Abir Ali, DTATI Cand.
Pickering, ON

Collage with poem by Shailja Patel, used with permission.

To envision justice for communities is to empower that which is held hostage by the weeds of prejudice. Moving away from the “multi”-culture of assimilating to the majority that systemically implies hierarchy. Rather, headlining the dissemblance to form the basis of unapologetic identity.

To envision culture is to immerse the senses in an ancestral exploration. The folklore of civilizations, carrying wisdoms and mysteries of healing.

Art envisions identity for the soul at its encounter. Art soothes the soul in its warm embrace of life.

To envision decolonization, is to deliver the vernacular.* Blooming roots, breaking the glass ceiling.

We contain spaces of healing to envision. We contain transformative movement through imagery to envision.

*In colonization, those things that are native and common to a place are pushed below that which is of the colonizing state.

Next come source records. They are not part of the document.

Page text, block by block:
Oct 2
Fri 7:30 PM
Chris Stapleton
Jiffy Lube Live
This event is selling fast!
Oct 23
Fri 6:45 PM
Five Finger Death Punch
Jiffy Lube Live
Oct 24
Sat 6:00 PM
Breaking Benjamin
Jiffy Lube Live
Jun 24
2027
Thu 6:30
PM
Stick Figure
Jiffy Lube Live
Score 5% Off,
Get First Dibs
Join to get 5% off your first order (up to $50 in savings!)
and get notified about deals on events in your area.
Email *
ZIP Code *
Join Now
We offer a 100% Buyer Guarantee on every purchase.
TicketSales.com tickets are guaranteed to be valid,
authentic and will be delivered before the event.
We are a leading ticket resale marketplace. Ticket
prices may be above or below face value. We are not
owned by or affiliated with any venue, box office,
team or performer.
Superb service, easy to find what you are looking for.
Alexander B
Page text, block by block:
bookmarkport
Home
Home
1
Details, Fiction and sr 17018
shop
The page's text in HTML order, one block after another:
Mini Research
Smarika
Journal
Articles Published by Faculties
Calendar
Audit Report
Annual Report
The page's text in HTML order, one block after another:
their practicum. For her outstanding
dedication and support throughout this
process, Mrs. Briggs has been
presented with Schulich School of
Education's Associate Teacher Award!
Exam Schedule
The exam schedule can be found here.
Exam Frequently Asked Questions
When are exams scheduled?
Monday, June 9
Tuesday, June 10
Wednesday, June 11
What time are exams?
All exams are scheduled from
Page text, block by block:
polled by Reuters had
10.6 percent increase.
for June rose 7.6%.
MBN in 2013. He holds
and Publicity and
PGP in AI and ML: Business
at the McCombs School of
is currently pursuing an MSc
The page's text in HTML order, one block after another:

For example, with language in Pakistan, new generations are more fluent in English than Urdu. Regarding architecture, corporate chains like McDonald’s sticking out amidst local, stone houses. "Delivering" the vernacular is a type of irony meant to invite readers to imagine native/local qualities like language returning to that which was and those who were colonized.

Poetry: “Dreaming In Gujarati,” in Migritude by Shailja Patel (2008).